# Gradient Descent

In [None]:
import pandas as pd
import numpy as np
import matplotlib.pyplot as plt
import seaborn as sns

from ipywidgets import interactive, fixed

from sklearn.model_selection import train_test_split

from sklearn.preprocessing import StandardScaler

from sklearn.linear_model import LinearRegression

from sklearn.metrics import mean_absolute_error

from sklearn.preprocessing import add_dummy_feature

In [None]:
rng = np.random.RandomState(2)

## Read in dataset

In [None]:
import os
if 'google.colab' in str(get_ipython()):
    from google.colab import drive
    drive.mount('/content/drive')
    base_dir = "./drive/My Drive/Colab Notebooks/" # You may need to change this, depending on where your notebooks are on Google Drive
else:
    base_dir = "."
dataset_dir = os.path.join(base_dir, "datasets")

In [None]:
df = pd.read_csv(os.path.join(dataset_dir, "housing.csv"))
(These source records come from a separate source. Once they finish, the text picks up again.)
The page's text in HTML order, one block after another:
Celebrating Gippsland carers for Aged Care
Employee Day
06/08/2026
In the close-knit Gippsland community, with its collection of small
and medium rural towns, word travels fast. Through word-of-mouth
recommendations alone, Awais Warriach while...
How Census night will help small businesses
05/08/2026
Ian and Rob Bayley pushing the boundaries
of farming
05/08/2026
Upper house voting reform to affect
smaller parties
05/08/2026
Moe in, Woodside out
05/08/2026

## Split into training set and test set

In [None]:
train, test = train_test_split(df, test_size=0.2, random_state=rng)

In [None]:
features = ["BasementArea", "GroundFloorArea", "Bedrooms", "Condition"]

X_train = train[features]
y_train = train["SalePrice"]
X_test = test[features]
y_test = test["SalePrice"]

## Linear Regression using Scikit-Learn - reminder - used the Normal Equation

In [None]:
linear_model = LinearRegression()

In [None]:
linear_model.fit(X_train, y_train)

In [None]:
linear_model.intercept_, linear_model.coef_

In [None]:
mean_absolute_error(linear_model.predict(X_test), y_test)

## Gradient Descent - features must be scaled

In [None]:
scaler = StandardScaler()
X_train_scaled = scaler.fit_transform(X_train)
X_test_scaled = scaler.transform(X_test)

In [None]:
X_train_scaled = add_dummy_feature(X_train_scaled)
X_test_scaled = add_dummy_feature(X_test_scaled)

### Batch Gradient Descent

In [None]:
# Loss function for OLS regression (assumes X contains all 1s in its first column)
def J(X, y, params):
    return np.mean((X.dot(params) - y) ** 2) / 2.0

In [None]:
def batch_gradient_descent(X, y, alpha, num_iterations):
    
    m, n = X.shape
    params = rng.standard_normal(n) 
    Jvals = np.zeros(num_iterations)
    
    for i in range(num_iterations):
        params -= (alpha / m) * X.T.dot(X.dot(params) - y)
        Jvals[i] = J(X, y, params)
 
    return params, Jvals

In [None]:
# Run the Batch Gradient Descent
params, Jvals = batch_gradient_descent(X_train_scaled, y_train, alpha = 0.03, num_iterations = 200)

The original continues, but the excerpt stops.